REST API: Geo-failover van individuele en pooldatabases beheren

API Beschrijving
Database maken of bijwerken (createMode=Restore) Hiermee maakt u een primaire of secundaire database, werkt u deze bij of herstelt u deze.
Databasestatus maken of bijwerken Retourneert de status tijdens een maakbewerking.
Secundaire database instellen als primair (geplande failover) Hiermee wordt ingesteld welke secundaire database primair is door een failover uit te voeren van de huidige primaire database. Deze optie wordt niet ondersteund voor SQL Managed Instance.
Secundaire database instellen als primair (niet-geplande failover) Hiermee wordt ingesteld welke secundaire database primair is door een failover uit te voeren van de huidige primaire database. Deze bewerking kan leiden tot gegevensverlies. Deze optie wordt niet ondersteund voor SQL Managed Instance.

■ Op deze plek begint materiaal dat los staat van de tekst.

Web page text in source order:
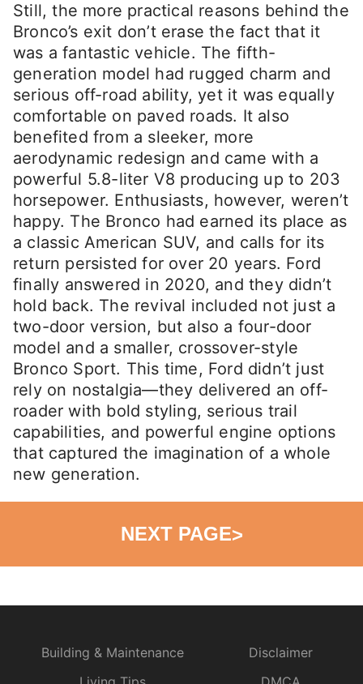
Still, the more practical reasons behind the
Bronco’s exit don’t erase the fact that it
was a fantastic vehicle. The fifth-
generation model had rugged charm and
serious off-road ability, yet it was equally
comfortable on paved roads. It also
benefited from a sleeker, more
aerodynamic redesign and came with a
powerful 5.8-liter V8 producing up to 203
horsepower. Enthusiasts, however, weren’t
happy. The Bronco had earned its place as
a classic American SUV, and calls for its
return persisted for over 20 years. Ford
finally answered in 2020, and they didn’t
hold back. The revival included not just a
two-door version, but also a four-door
model and a smaller, crossover-style
Bronco Sport. This time, Ford didn’t just
rely on nostalgia—they delivered an off-
roader with bold styling, serious trail
capabilities, and powerful engine options
that captured the imagination of a whole
new generation.
NEXT PAGE>
Building & Maintenance
Disclaimer
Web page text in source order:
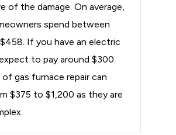
of the damage. On average,
spend between
$458. If you have an electric
to pay around $300.
gas furnace repair can
$375 to $1,200 as they are
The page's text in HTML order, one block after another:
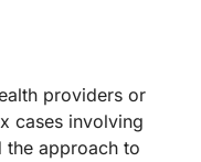
providers or
cases involving
the approach to
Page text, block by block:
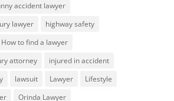
accident lawyer
lawyer
highway safety
How to find a lawyer
attorney
injured in accident
lawsuit Lawyer
Lifestyle
Orinda Lawyer
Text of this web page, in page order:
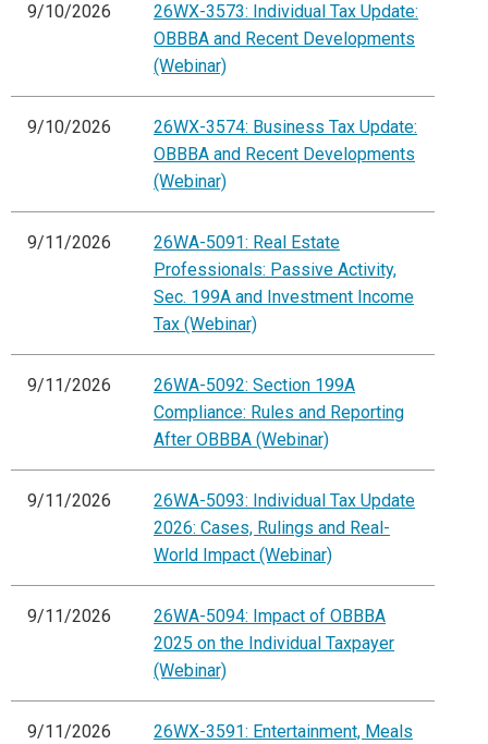
9/10/2026
26WX-3573: Individual Tax Update:
OBBBA and Recent Developments
(Webinar)
9/10/2026
26WX-3574: Business Tax Update:
OBBBA and Recent Developments
(Webinar)
9/11/2026
26WA-5091: Real Estate
Professionals: Passive Activity,
Sec. 199A and Investment Income
Tax (Webinar)
9/11/2026
26WA-5092: Section 199A
Compliance: Rules and Reporting
After OBBBA (Webinar)
9/11/2026
26WA-5093: Individual Tax Update
2026: Cases, Rulings and Real-
World Impact (Webinar)
9/11/2026
26WA-5094: Impact of OBBBA
2025 on the Individual Taxpayer
(Webinar)
9/11/2026
26WX-3591: Entertainment, Meals

Replicatiekoppeling ophalen Hiermee haalt u een specifieke replicatiekoppeling op voor een bepaalde database in een geo-replicatierelatie. Hiermee wordt de informatie opgehaald die zichtbaar is in de catalogusweergave sys.geo_replication_links. Deze optie wordt niet ondersteund voor SQL Managed Instance.
Replicatiekoppelingen - Lijst per database Haalt alle replicatiekoppelingen voor een bepaalde database op in een geo-replicatierelatie. Hiermee wordt de informatie opgehaald die zichtbaar is in de catalogusweergave sys.geo_replication_links.
Replicatiekoppeling verwijderen Hiermee verwijdert u een databasereplicatiekoppeling. Kan niet worden uitgevoerd tijdens een failover.